猫のいる生活

クロちゃんが好きだった理由

捜索で現地滞在中、
ぴりかの最初の保護主さんが現地を訪問して下さいました。

そのとき、
ぴりかが保護に至る前の様子を初めて聴きました。

保護の2シーズン前に、既に一度、
子連れで保護主さん宅を訪れていたのだそうです。
ガリガリに痩せていたことや、
飢えて執拗に食べ物を要求した様子などを聴きました。

少しほっとしたのと同時に、再会の希望が持てました。

そして・・・
昨年の秋頃からたまに姿を見せるようになった子猫のクロちゃんを見て、
ぴりかが、
それまで見せたことのないソワソワした様子をみせたり、
それまで出したことのないやさしい声を出したりしていたことの
理由を知ることができました。
この春先は、窓辺でクロちゃんを待っているようでもありました。

         よく来る雄猫は威嚇するのに、
         クロちゃんは好きなんだね・・・

そんなふうに思ってみていました。

保護主さんの話をうかがって、
彼女は、母親の記憶を残しているのだなと思いました。
そして、野生のスイッチが一度入ったことがあるのなら、
自分の体を維持していくことにもある程度までは耐えられると、
彼女の生命力を信じることができるようになりました。

不思議ですが、ちょうど先週、
偶然にも猫のお産の記録動画を見たばかりでした。
“ぴりかはこういう経験をすることが無いのだな・・・”と
複雑な思いを抱えながら見ました。
この一年、
ぴりかがどことなく野生の香りを残している様子を見ながら、
時折・・・

         自然の中で暮らしていたら、
         どんな一生を過ごしたのだろう

と考えていたのです。

でも・・・
生命力を思いっきり使って、
与えられた命を懸命に生きた記憶があるということを知り、
少しほっとしました。

もちろん、人が捨てたゴミが落ちているのを見ると、
そんなものもありがたいと思うほどの生活をしているのだろうかと、
涙が出る毎日ではあるのですが・・・。
何と言いましょうか・・・、思いはとても複雑です。

ぴりかが離れてしまってからというもの、
種の異なる里親について、ずっと考えていました。

ぴりかが居なくなった直後、自分が猫でなかったばっかりに、
一番大事な“捕食”を教えられなかったことの意味を考え、
ぴりかは死んでしまうのではないかと不安になりました。

実は、かなり以前から、家が火事になったときなど
家から出さない体制が逆に命取りになるという危険を思い、
ぞっとすることが度々ありました。
万一この家が危険な場所になったときにどうしたらいいのか、
いや、どうしようもないということなのか・・・
そう考えていました。

家が壊れたりしたときに、
ぴりかが自力で危険を回避できる環境にない、
危険回避をしたとしても、
外で自力で生きられる力を身に着けてやれない・・・
人間が動物にする“保護”は、そういうものなんだなと、
考えさせられながら暮らしていました。

保護と虐待の境目を見るような思いでした。
(私の専門はそこなので、
普通以上に反応するテーマかもしれませんが・・・。

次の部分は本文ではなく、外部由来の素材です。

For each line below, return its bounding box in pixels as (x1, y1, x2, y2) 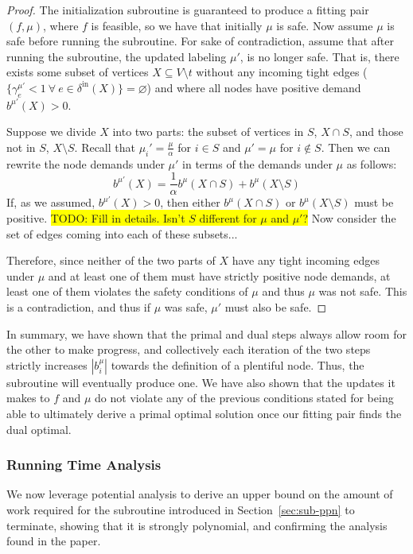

)

もちろん、人間中心にできている社会システムの中で、
猫が好き放題の幸せを謳歌することはできません。
だからこその保護なのですが、
“自分がいいことをしているんだ”
“自分は猫を幸せにしているのだ”と信じて疑わないことは
猫に申し訳ないことだと思うこの頃です。

自然な状態で共生できない不幸の上で選択せざるを得なかった、
人工の幸せであることを自覚したいものだと思います。

彼女が帰ってきたら、いろんな話を聴きたいと思います。
きっと、行動が変化していると思うので、
今まで以上に、その意味を理解する努力をしようと思います。